Commissioner of Public Lands Hilary Franz released the following statement after the ruling:“Thank you to Judge Murphy for upholding the right of the Department of Natural Resources to hold accountable a company that failed to operate safely and comply with the terms of its lease. My duty is to ensure that no company endangers the health of Washington’s waters, which support our culture, economy, and native salmon and orcas. It is a privilege, not a right, to do business on public waters, and I will always enforce the high-standards we have for lessees.

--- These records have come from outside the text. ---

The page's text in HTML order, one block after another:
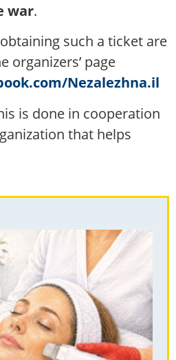
war.
such a ticket are
organizers’ page
Nezalezhna.il
is done in cooperation
that helps
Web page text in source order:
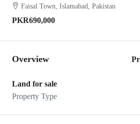
Faisal Town, Islamabad, Pakistan
PKR690,000
Overview
Land for sale
Property Type
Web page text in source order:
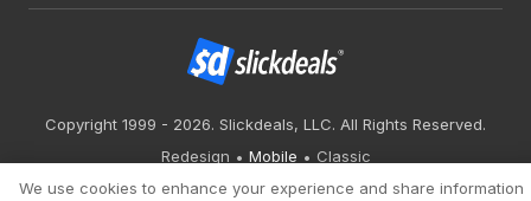
Copyright 1999 - 2026. Slickdeals, LLC. All Rights Reserved.
Redesign
Mobile
Classic
We use cookies to enhance your experience and share information
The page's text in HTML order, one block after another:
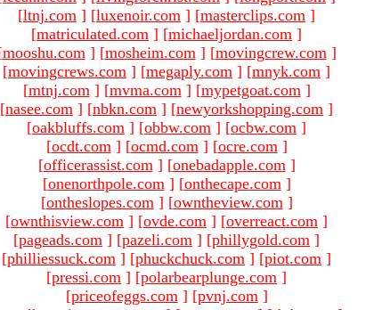
[ltnj.com ] [luxenoir.com ] [masterclips.com ]
[matriculated.com ] [michaeljordan.com ]
mooshu.com ] [mosheim.com ] [movingcrew.com ]
[movingcrews.com ] [megaply.com ] [mnyk.com ]
[mtnj.com ] [mvma.com ] [mypetgoat.com ]
[nasee.com ] [nbkn.com ] [newyorkshopping.com ]
[oakbluffs.com ] [obbw.com ] [ocbw.com ]
[ocdt.com ] [ocmd.com ] [ocre.com ]
[officerassist.com ] [onebadapple.com ]
[onenorthpole.com ] [onthecape.com ]
[ontheslopes.com ] [owntheview.com ]
[ownthisview.com ] [ovde.com ] [overreact.com ]
[pageads.com ] [pazeli.com ] [phillygold.com ]
[philliessuck.com ] [phuckchuck.com ] [piot.com ]
[pressi.com ] [polarbearplunge.com ]
[priceofeggs.com ] [pvnj.com ]
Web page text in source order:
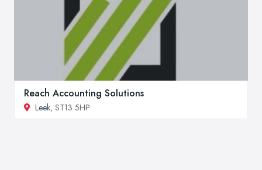
Reach Accounting Solutions
Leek, ST13 5HP

I again call on Cooke Aquaculture to drop its baseless lawsuits.”
Background – Port Angeles
In December of 2017, DNR terminated Cooke’s Port Angeles lease due to Cooke operating in an unauthorized area and failing to maintain the facility in a safe condition. Cooke challenged that termination in the superior court.

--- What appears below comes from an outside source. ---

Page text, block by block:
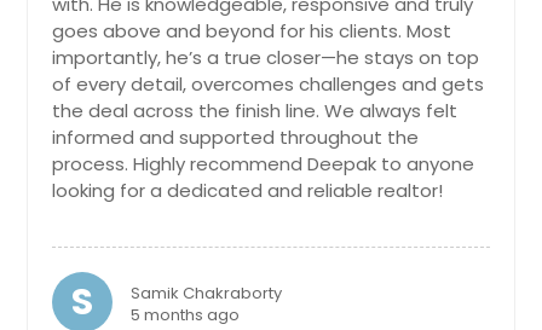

Cooke has 30 days to appeal Judge Murphy’s ruling. A copy of the ruling is available here.
Background – Cypress Island
In August of 2017, a net pen at Cooke’s Cypress Island fish farm collapsed, releasing hundreds of thousands of Atlantic salmon into Puget Sound. As a result, DNR terminated that lease. Cooke’s appeal of the Cypress Island termination is still pending in the superior court.
Cooke has filed additional lawsuits related to both the Cypress Island and Port Angeles lease terminations seeking damages for alleged breach of contract and due process violations under 42 U.S.C. § 1983. Those lawsuits are still pending in the superior court.